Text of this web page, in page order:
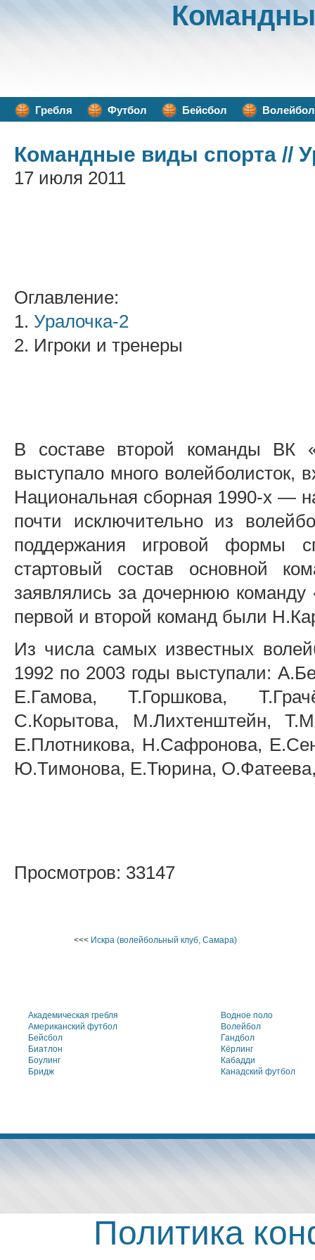
Гребля Футбол Бейсбол Волейбол
Командные виды спорта //
17 июля 2011
Оглавление:
1. Уралочка-2
2. Игроки и тренеры
В составе второй команды ВК
выступало много волейболисток,
Национальная сборная 1990-х —
почти исключительно из
поддержания игровой формы
стартовый состав основной
заявлялись за дочернюю
первой и второй команд были
Из числа самых известных
1992 по 2003 годы выступали:
Е.Гамова, Т.Горшкова,
С.Корытова, М.Лихтенштейн,
Е.Плотникова, Н.Сафронова,
Ю.Тимонова, Е.Тюрина,
Просмотров: 33147
<<< Искра (волейбольный клуб, Самара)
Академическая гребля
Американский футбол
Бейсбол
Биатлон
Боулинг
Бридж
Водное поло
Волейбол
Гандбол
Кёрлинг
Кабадди
Канадский футбол
Политика
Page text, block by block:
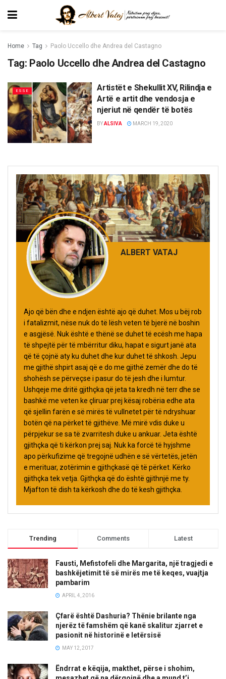
Home Tag Paolo Uccello dhe Andrea del Castagno
Tag: Paolo Uccello dhe Andrea del Castagno
ESSE
Artistët e Shekullit XV, Rilindja e
Artë e artit dhe vendosja e
njeriut në qendër të botës
BYALSIVA MARCH 19, 2020
ALBERT VATAJ
Ajo që bën dhe e ndjen është ajo që duhet. Mos u bëj rob
i fatalizmit, nëse nuk do të lësh veten të bjerë në boshin
e asgjësë. Nuk është e thënë se duhet të ecësh me hapa
të shpejtë për të mbërritur diku, hapat e sigurt janë ata
që të çojnë aty ku duhet dhe kur duhet të shkosh. Jepu
me gjithë shpirt asaj që e do me gjithë zemër dhe do të
shohësh se përveçse i pasur do të jesh dhe i lumtur.
Ushqeje me dritë gjithçka që jeta ta kredh në terr dhe se
bashkë me veten ke çliruar prej kësaj robëria edhe ata
që sjellin farën e së mirës të vullnetet për të ndryshuar
botën që na përket të gjithëve. Më mirë vdis duke u
përpjekur se sa të zvarritesh duke u ankuar. Jeta është
gjithçka që ti kërkon prej saj. Nuk ka forcë të hyjshme
apo përkufizime që tregojnë udhën e së vërtetës, jetën
e merituar, zotërimin e gjithçkasë që të përket. Kërko
gjithçka tek vetja. Gjithçka që do është gjithnjë me ty.
Mjafton të dish ta kërkosh dhe do të kesh gjithçka.
Trending Comments Latest
Fausti, Mefistofeli dhe Margarita, një tragjedi e
bashkëjetimit të së mirës me të keqes, vuajtja
pambarim
APRIL 4, 2016
Çfarë është Dashuria? Thënie brilante nga
njerëz të famshëm që kanë skalitur zjarret e
pasionit në historinë e letërsisë
MAY 12, 2017
Ëndrrat e këqija, makthet, përse i shohim,
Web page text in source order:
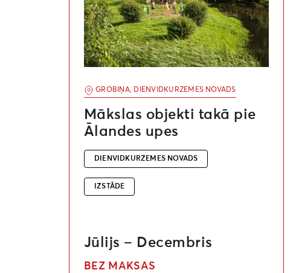
GROBIŅA, DIENVIDKURZEMES NOVADS
Mākslas objekti takā pie
Ālandes upes
DIENVIDKURZEMES NOVADS
IZSTĀDE
Jūlijs – Decembris
BEZ MAKSAS
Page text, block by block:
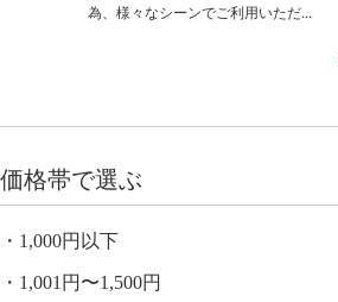
為、様々なシーンでご利用いただ...
価格帯で選ぶ
1,000円以下
1,001円〜1,500円

==*==

[Exercise instructions] Return only the lines running from the top of the data to the line that holds "që të çojnë". Include both of those lines, but skip the pictures.

[Result below]
Text of this web page, in page order:
Гребля Футбол Бейсбол Волейбол
Командные виды спорта //
17 июля 2011
Оглавление:
1. Уралочка-2
2. Игроки и тренеры
В составе второй команды ВК
выступало много волейболисток,
Национальная сборная 1990-х —
почти исключительно из
поддержания игровой формы
стартовый состав основной
заявлялись за дочернюю
первой и второй команд были
Из числа самых известных
1992 по 2003 годы выступали:
Е.Гамова, Т.Горшкова,
С.Корытова, М.Лихтенштейн,
Е.Плотникова, Н.Сафронова,
Ю.Тимонова, Е.Тюрина,
Просмотров: 33147
<<< Искра (волейбольный клуб, Самара)
Академическая гребля
Американский футбол
Бейсбол
Биатлон
Боулинг
Бридж
Водное поло
Волейбол
Гандбол
Кёрлинг
Кабадди
Канадский футбол
Политика
Page text, block by block:
Home Tag Paolo Uccello dhe Andrea del Castagno
Tag: Paolo Uccello dhe Andrea del Castagno
ESSE
Artistët e Shekullit XV, Rilindja e
Artë e artit dhe vendosja e
njeriut në qendër të botës
BYALSIVA MARCH 19, 2020
ALBERT VATAJ
Ajo që bën dhe e ndjen është ajo që duhet. Mos u bëj rob
i fatalizmit, nëse nuk do të lësh veten të bjerë në boshin
e asgjësë. Nuk është e thënë se duhet të ecësh me hapa
të shpejtë për të mbërritur diku, hapat e sigurt janë ata
që të çojnë aty ku duhet dhe kur duhet të shkosh. Jepu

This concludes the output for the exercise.